His wife’s idea would definitely make some extra cash, but he was a non-conformist and didn’t conform. What’s a tea shop got to do with the deity that feeds on all this money? Sell some knickknacks eda, it’s not against our leaders’ ethics, his wife-appointed Communist maaman assured him. Neither is stashing money away in lockers and hitting their wives, he had retorted.
He was not one of them and he was proud of it.

So he had never sold any trinkets at Guruvayur, and when his wife’s arthritis drove them to Trivandrum, he had no neon light adorning the entrance to his shop.
It was practically useless, there were tall yellow lamps at the wide junction that lit up all 7 roads and the vehicles entering. And who keeps boards for Tea? People poured in anyway. This was a reference hospital and people came in without anyone’s invitation. Away from home, the poor needed hot tea for families, for patients in bed, for those in recovery and those awaiting surgery.

He could make small talk – it was part of his job, more so part of his curious mind, but it was the quiet customers he really liked having. Who trusted him to do his work and handed over their apprehensions along with their flasks, at least for the few moments it took him to fill them.
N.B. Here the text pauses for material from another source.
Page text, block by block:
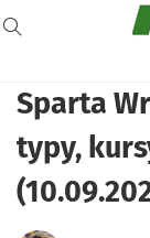
Sparta
typy,
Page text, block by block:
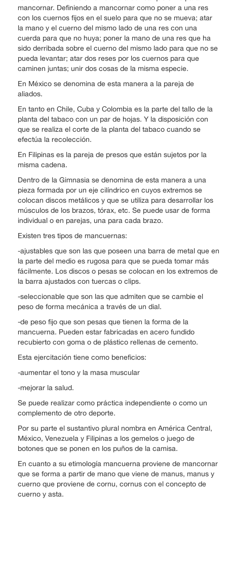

It’s a solemn entrustment, for someone else to take charge.

He liked reading too much into things.

His shop was an entry ticket away from the commotion, from blinking neon lights and hurrying hordes. From the suffocation that built up when they had spent a few days at this place and longed to pack up their few belongings, the mat and the newly bought buckets and mugs but mostly the mended patient, and leave.

Of course he couldn’t help them with their son’s raging fever, the mother’s acute pneumonia or the longing for heading back home. But for a few moments, life was back to normal – the two glasses of tea everyday, the only permanent bits in an unpredictable life. It’s why they longed to move out of hospitals onto this side – they could talk about vadas and cricket here and nobody would judge.

Soon enough they’d leave with a word of thanks to the doctor, another word to the person in white and white that nursed them, injecting every dose of prescribed medicine into their vein asking with a smile if it hurt too much.
The guy on the other side in the tea shop who filled their flasks with hot chaya and gave a reassuring nod every morning and evening remains forgotten. The stranger who asked you about your mother’s illness and your hometown. You’ll remember the taste of his tea on the first evening back home and casually mention him as a token. And then you’re allowed to forget all about the shop with no neon lights.